Dit boek kwam tot stand op initiatief van de Nederlandse Rijksdienst voor de Monumentenzorg. Het wil tegemoet komen aan de kennislacune waarmee de restauratiepraktijk in Nederland en in Vlaanderen kampt. De stijgende belangstelling voor kalk vanuit verschillende hoeken en het toenemend aantal onderzoeksresultaten hierover leidden immers ook tot meer vragen vanuit de restauratie- en de renovatiepraktijk.
In dit boek wordt niet alleen aandacht geschonken aan de technische aspecten van kalkmortels. Ook wordt de toepassing ervan geplaatst binnen het raamwerk van milieuzorg en van de ethische aspecten van de monumentenzorg. Deze publicatie is bedoeld om zo integraal mogelijk te voorzien in de behoefte aan informatie over de toepassing van kalkmortels in de monumentenzorg. Zo wordt onder andere het compatibiliteitscriterium en de aandacht voor het vakmanschap als aspect van authenticiteit in het kader van het gebruik van kalk toegelicht.

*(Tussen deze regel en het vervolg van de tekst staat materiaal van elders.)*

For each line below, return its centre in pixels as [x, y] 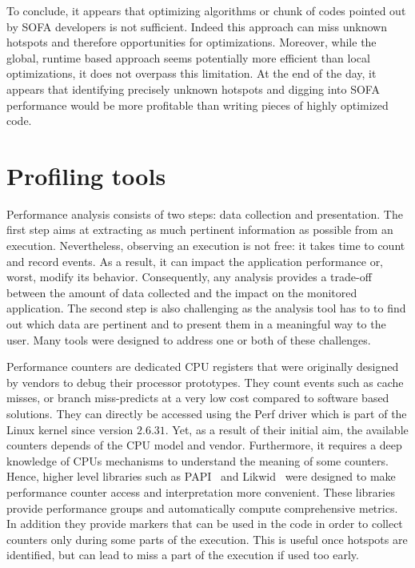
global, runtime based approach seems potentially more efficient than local [188, 57]
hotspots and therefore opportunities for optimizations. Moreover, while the [192, 42]
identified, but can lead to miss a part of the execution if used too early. [183, 555]
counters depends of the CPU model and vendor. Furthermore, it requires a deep [204, 445]
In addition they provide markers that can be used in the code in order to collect [205, 524]
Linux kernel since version [70, 429]
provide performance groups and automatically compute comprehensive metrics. [202, 508]
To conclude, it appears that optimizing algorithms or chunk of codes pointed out [206, 10]
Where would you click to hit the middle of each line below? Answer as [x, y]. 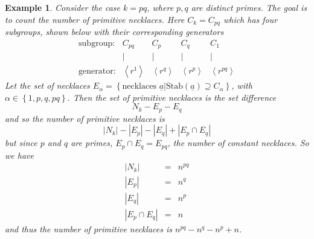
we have [19, 155]
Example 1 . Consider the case [62, 7]
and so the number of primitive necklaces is [85, 118]
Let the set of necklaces [47, 85]
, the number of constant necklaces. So [238, 143]
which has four [250, 19]
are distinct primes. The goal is [249, 7]
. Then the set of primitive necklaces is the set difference [172, 97]

De basis van dit boek is gelegd door een brede werkgroep. Naast vertegenwoordigers van de aannemerij bestond deze groep uit architecten, onderzoekers, adviseurs en deskundigen bij de producenten en leveranciers van kalk. Uit deze brede groep is vervolgens een redactie gevormd, bestaande uit Prof. Dr. Ir. Arch. Koen van Balen (Katholieke Universiteit Leuven, voorzitter), Ing. Bert van Bommel (Rijksgebouwendienst, secretaris), Ir. Rob van Hees (TNO Bouw), Drs. Jeroen van Rhijn (Rockview Gesteente Expertisebureau) en Matth van Rooden en Ir. Michiel van Hunen (Rijksdienst voor de Monumentenzorg). De coördinatie was in handen van Drs. Frans van der Helm (Rijksdienst voor de Monumentenzorg). De redactie heeft bij haar werk dankbaar gebruik gemaakt van informatie en commentaar van Dr. Geol. Kristof Callebaut (oud medewerker Katholieke Universiteit Leuven), Ing. Loek van der Klugt (oud medewerker van TNO Bouw) en Ir. René van der Loos (Nederlands Instituut voor Bouwbiologie en Ecologie).

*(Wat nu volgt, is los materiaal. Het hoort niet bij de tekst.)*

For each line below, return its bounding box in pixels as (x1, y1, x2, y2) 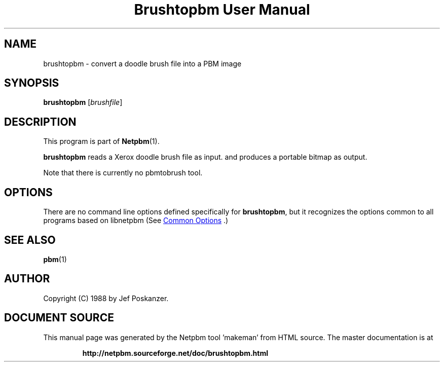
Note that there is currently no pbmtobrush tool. (43, 168, 203, 177)
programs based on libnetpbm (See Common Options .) (43, 216, 229, 225)
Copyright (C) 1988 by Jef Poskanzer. (43, 294, 169, 303)
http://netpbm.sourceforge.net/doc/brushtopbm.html (82, 348, 269, 357)
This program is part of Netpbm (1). (43, 137, 160, 146)
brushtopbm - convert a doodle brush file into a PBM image (43, 59, 242, 68)
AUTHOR (4, 272, 50, 285)
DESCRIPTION (4, 115, 77, 128)

De redactie had tot taak het door de werkgroep verzamelde materiaal te bewerken en waar mogelijk de geconstateerde kennisleemten op te vullen. Het resultaat, het voorliggende boek, is geschreven voor onderzoekers, monumentenwachters, ontwerpers, bestekschrijvers, uitvoerders en aannemers en voor het onderwijs. Het beperkt zich daarbij niet alleen tot de restauratiepraktijk. Hoewel de aandacht toegespitst is op de monumentenzorg zal de aandachtige lezer merken dat de informatie ook van nut kan zijn voor de rest van de bouwpraktijk: de renovatiesector en de nieuwbouw. Dit illustreert dat het gebouwde erfgoed - waarvan de betekenis vanuit verschillende invalshoeken kan worden bekeken - een ongelooflijke rijkdom aan informatie bevat en zijn nut kan hebben in de speurtocht naar principes en oplossingen voor milieubewust en duurzaam bouwen.